- [Data for this task]:
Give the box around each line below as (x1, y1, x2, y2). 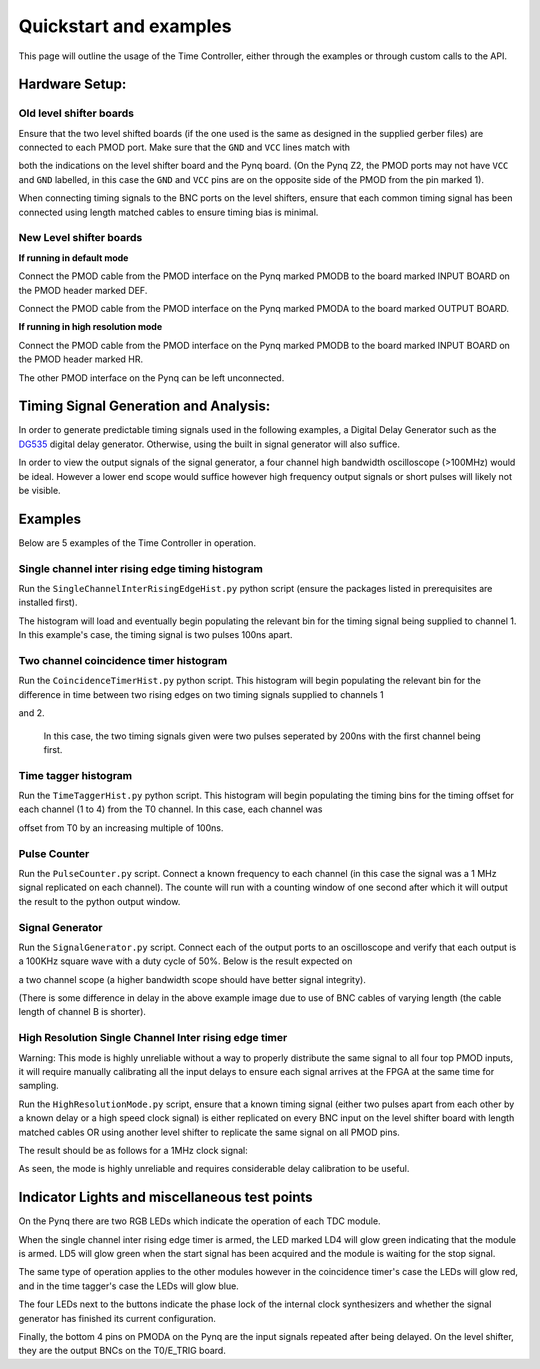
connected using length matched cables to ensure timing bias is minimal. (18, 206, 319, 218)
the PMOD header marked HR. (18, 353, 144, 365)
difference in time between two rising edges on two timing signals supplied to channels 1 (18, 688, 384, 700)
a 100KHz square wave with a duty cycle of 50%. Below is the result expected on (18, 955, 353, 967)
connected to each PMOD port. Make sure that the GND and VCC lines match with (18, 141, 350, 154)
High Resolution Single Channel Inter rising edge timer (18, 1031, 288, 1045)
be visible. (18, 485, 61, 496)
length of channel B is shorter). (18, 1006, 147, 1018)
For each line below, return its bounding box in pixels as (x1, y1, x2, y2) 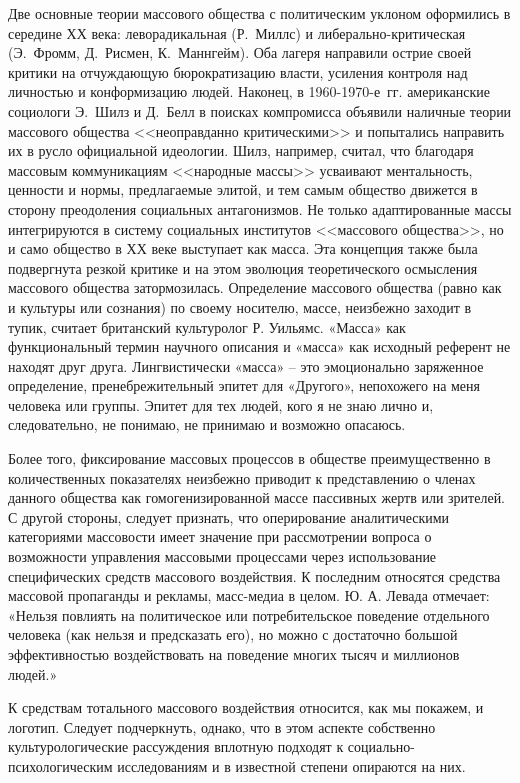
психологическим (8, 755, 113, 776)
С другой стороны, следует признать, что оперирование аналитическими (8, 506, 450, 527)
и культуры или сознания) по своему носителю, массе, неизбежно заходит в (8, 296, 472, 317)
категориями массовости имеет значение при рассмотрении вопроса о (8, 526, 432, 547)
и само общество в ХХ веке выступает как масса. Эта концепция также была (8, 238, 478, 259)
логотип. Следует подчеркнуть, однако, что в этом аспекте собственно (8, 716, 436, 737)
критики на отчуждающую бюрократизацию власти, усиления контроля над (8, 61, 468, 82)
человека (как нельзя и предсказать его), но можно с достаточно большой (8, 624, 458, 645)
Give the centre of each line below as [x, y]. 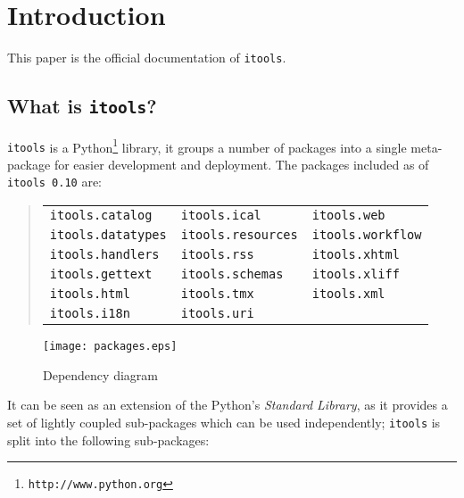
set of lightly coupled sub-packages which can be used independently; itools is [224, 422]
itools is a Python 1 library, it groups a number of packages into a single [207, 145]
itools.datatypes [108, 235]
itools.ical [221, 216]
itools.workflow [367, 235]
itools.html [90, 294]
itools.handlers [104, 255]
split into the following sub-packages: [108, 440]
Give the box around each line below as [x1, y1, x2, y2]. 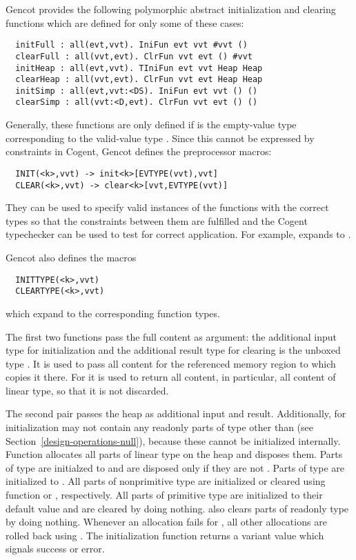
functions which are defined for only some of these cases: [6, 15, 244, 30]
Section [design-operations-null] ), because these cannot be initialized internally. [6, 433, 341, 448]
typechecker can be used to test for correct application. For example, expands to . [6, 227, 351, 241]
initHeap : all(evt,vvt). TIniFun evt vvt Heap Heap [15, 63, 263, 73]
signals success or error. [6, 541, 105, 556]
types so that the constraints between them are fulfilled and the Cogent [6, 213, 308, 228]
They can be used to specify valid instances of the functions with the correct [6, 200, 329, 214]
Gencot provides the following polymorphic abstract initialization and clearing [6, 2, 336, 16]
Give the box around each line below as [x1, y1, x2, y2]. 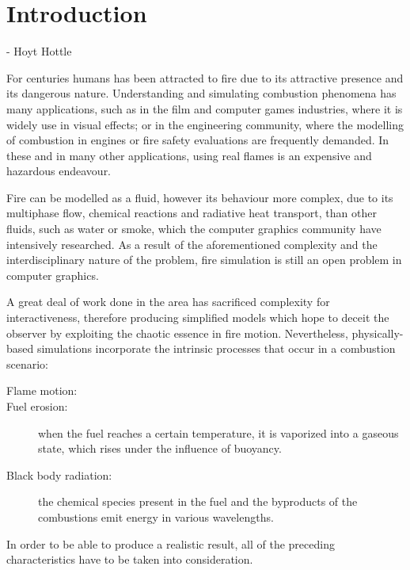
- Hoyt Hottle [6, 43, 72, 59]
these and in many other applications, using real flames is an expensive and [6, 147, 372, 163]
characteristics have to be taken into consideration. [6, 551, 253, 568]
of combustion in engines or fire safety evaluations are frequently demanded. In [6, 132, 389, 148]
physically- [351, 324, 404, 341]
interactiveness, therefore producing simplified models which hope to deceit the [6, 309, 389, 326]
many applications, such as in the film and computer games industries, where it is [6, 100, 403, 117]
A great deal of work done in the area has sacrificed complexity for [6, 293, 330, 310]
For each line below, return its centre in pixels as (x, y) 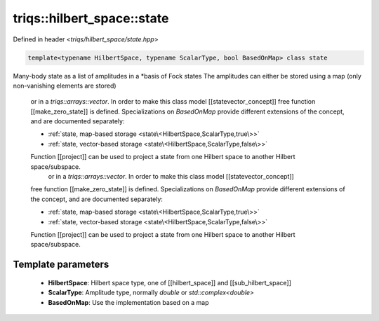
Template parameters (61, 265)
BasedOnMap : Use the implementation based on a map (129, 302)
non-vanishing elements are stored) (65, 86)
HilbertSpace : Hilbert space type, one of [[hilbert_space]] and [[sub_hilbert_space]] (169, 282)
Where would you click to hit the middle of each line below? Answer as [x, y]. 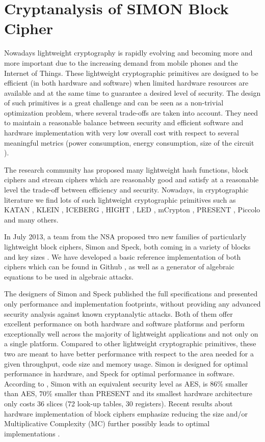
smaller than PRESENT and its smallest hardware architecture [153, 393]
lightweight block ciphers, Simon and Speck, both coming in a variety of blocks [127, 246]
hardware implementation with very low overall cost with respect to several [122, 133]
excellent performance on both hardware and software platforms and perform [124, 324]
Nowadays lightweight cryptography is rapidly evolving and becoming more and [128, 53]
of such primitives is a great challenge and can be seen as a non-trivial [114, 103]
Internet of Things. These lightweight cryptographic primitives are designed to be [131, 73]
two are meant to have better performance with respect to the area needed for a [129, 353]
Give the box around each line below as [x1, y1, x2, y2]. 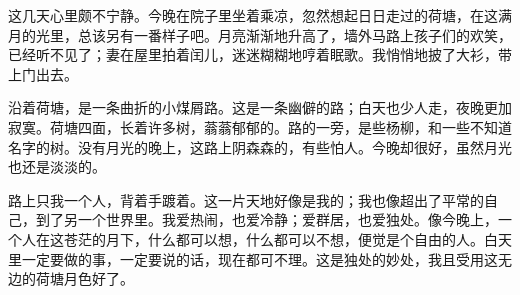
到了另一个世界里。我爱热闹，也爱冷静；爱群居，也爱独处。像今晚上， [35, 209, 498, 230]
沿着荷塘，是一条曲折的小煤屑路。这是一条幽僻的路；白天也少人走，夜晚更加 [8, 97, 512, 118]
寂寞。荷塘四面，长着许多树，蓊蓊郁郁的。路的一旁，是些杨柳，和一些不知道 [8, 116, 512, 137]
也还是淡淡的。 [8, 156, 106, 177]
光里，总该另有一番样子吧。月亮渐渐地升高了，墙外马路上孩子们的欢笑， [35, 24, 512, 45]
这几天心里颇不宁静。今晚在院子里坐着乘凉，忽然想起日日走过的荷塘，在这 [8, 5, 498, 25]
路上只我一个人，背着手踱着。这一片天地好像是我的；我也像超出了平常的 [8, 189, 484, 210]
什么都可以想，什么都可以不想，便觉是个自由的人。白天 [147, 228, 512, 249]
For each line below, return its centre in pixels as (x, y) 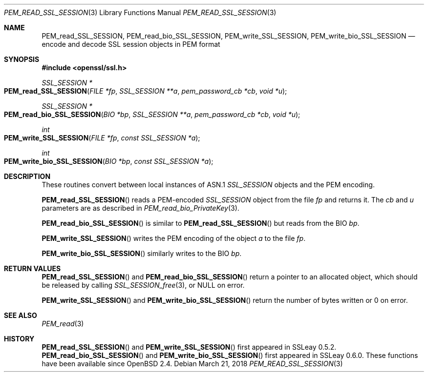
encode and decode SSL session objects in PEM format (131, 44)
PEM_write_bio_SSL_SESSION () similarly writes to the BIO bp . (142, 253)
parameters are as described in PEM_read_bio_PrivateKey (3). (140, 208)
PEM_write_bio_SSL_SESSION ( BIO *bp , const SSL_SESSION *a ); (109, 161)
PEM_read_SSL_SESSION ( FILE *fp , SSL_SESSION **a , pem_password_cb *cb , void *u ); (146, 91)
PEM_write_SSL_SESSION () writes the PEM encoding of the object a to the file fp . (174, 238)
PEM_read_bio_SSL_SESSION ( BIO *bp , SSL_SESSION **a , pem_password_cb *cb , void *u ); (152, 114)
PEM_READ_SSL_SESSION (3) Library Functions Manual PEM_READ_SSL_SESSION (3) (140, 12)
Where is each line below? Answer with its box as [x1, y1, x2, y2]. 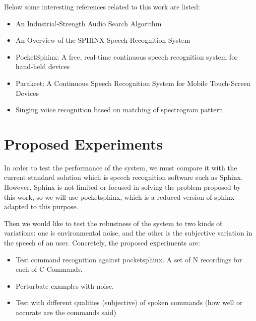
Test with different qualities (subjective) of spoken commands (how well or [15, 297, 243, 308]
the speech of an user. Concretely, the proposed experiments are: [4, 238, 200, 248]
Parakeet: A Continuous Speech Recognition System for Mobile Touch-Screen [15, 78, 251, 88]
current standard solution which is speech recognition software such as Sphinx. [4, 172, 243, 182]
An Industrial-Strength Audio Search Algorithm [15, 18, 162, 28]
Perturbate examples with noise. [15, 280, 114, 291]
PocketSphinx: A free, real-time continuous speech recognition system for [15, 51, 238, 62]
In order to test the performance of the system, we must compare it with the [4, 162, 237, 172]
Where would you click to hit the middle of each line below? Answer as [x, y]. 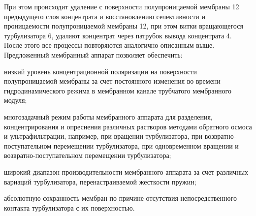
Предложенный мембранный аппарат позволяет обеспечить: [93, 54]
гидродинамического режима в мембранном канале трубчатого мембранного [118, 90]
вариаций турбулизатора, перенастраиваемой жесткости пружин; [100, 181]
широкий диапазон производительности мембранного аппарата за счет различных [126, 171]
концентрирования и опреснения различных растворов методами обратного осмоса [128, 126]
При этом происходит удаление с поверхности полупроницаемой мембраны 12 [122, 6]
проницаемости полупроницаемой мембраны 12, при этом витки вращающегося [124, 26]
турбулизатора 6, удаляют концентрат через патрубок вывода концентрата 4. [118, 35]
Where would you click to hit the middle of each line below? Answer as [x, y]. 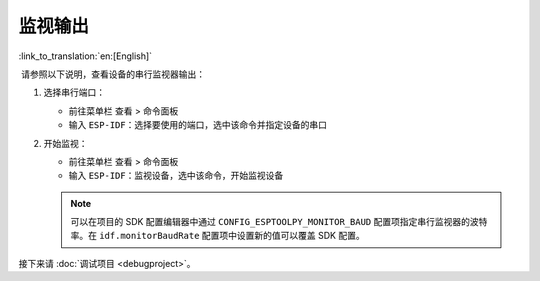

- [Required action]: Print nothing except the lines above from the one containing "parameters are as" down to the one containing "вариаций турбулизатора, перенастраиваемой", both included, exactly as written and free of pictures.

- [Response]:
parameters are as described in PEM_read_bio_PrivateKey (3). (140, 208)
PEM_write_bio_SSL_SESSION ( BIO *bp , const SSL_SESSION *a ); (109, 161)
PEM_read_SSL_SESSION ( FILE *fp , SSL_SESSION **a , pem_password_cb *cb , void *u ); (146, 91)
PEM_write_SSL_SESSION () writes the PEM encoding of the object a to the file fp . (174, 238)
PEM_read_bio_SSL_SESSION ( BIO *bp , SSL_SESSION **a , pem_password_cb *cb , void *u ); (152, 114)
PEM_READ_SSL_SESSION (3) Library Functions Manual PEM_READ_SSL_SESSION (3) (140, 12)
Where is each line below? Answer with its box as [x1, y1, x2, y2]. 
Test with different qualities (subjective) of spoken commands (how well or [15, 297, 243, 308]
the speech of an user. Concretely, the proposed experiments are: [4, 238, 200, 248]
Parakeet: A Continuous Speech Recognition System for Mobile Touch-Screen [15, 78, 251, 88]
current standard solution which is speech recognition software such as Sphinx. [4, 172, 243, 182]
An Industrial-Strength Audio Search Algorithm [15, 18, 162, 28]
Perturbate examples with noise. [15, 280, 114, 291]
PocketSphinx: A free, real-time continuous speech recognition system for [15, 51, 238, 62]
In order to test the performance of the system, we must compare it with the [4, 162, 237, 172]
Where would you click to hit the middle of each line below? Answer as [x, y]. 
Предложенный мембранный аппарат позволяет обеспечить: [93, 54]
гидродинамического режима в мембранном канале трубчатого мембранного [118, 90]
вариаций турбулизатора, перенастраиваемой жесткости пружин; [100, 181]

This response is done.